— WHAT THE EXERCISE ASKS —
A faithful copy of the data is the goal; set it down exactly, without the images.

Records from a data collection:

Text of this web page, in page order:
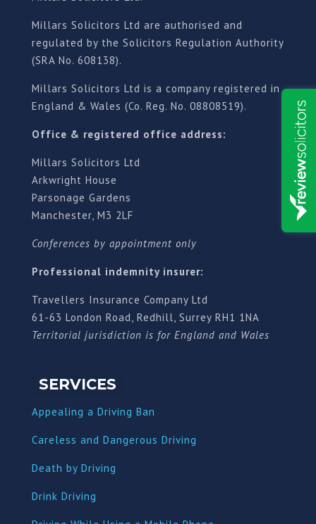
Millars Solicitors Ltd are authorised and
regulated by the Solicitors Regulation Authority
(SRA No. 608138).
Millars Solicitors Ltd is a company registered in
England & Wales (Co. Reg. No. 08808519).
Office & registered office address:
Millars Solicitors Ltd
Arkwright House
Parsonage Gardens
Manchester, M3 2LF
Conferences by appointment only
Professional indemnity insurer:
Travellers Insurance Company Ltd
61-63 London Road, Redhill, Surrey RH1 1NA
Territorial jurisdiction is for England and Wales
SERVICES
Appealing a Driving Ban
Careless and Dangerous Driving
Death by Driving
Drink Driving
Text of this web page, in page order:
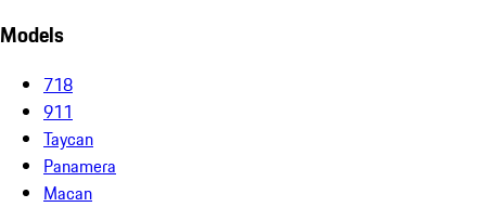
Models
718
911
Taycan
Panamera
Macan
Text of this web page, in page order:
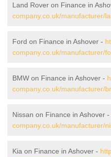
Land Rover on Finance in
company.co.uk/manufacturer/
Ford on Finance in Ashover -
company.co.uk/manufacturer/
BMW on Finance in Ashover -
company.co.uk/manufacturer/
Nissan on Finance in Ashover -
company.co.uk/manufacturer/
Kia on Finance in Ashover -

— RESULT OF THIS EXERCISE —
Text of this web page, in page order:
Millars Solicitors Ltd are authorised and
regulated by the Solicitors Regulation Authority
(SRA No. 608138).
Millars Solicitors Ltd is a company registered in
England & Wales (Co. Reg. No. 08808519).
Office & registered office address:
Millars Solicitors Ltd
Arkwright House
Parsonage Gardens
Manchester, M3 2LF
Conferences by appointment only
Professional indemnity insurer:
Travellers Insurance Company Ltd
61-63 London Road, Redhill, Surrey RH1 1NA
Territorial jurisdiction is for England and Wales
SERVICES
Appealing a Driving Ban
Careless and Dangerous Driving
Death by Driving
Drink Driving
Text of this web page, in page order:
Models
718
911
Taycan
Panamera
Macan
Text of this web page, in page order:
Land Rover on Finance in
company.co.uk/manufacturer/
Ford on Finance in Ashover -
company.co.uk/manufacturer/
BMW on Finance in Ashover -
company.co.uk/manufacturer/
Nissan on Finance in Ashover -
company.co.uk/manufacturer/
Kia on Finance in Ashover -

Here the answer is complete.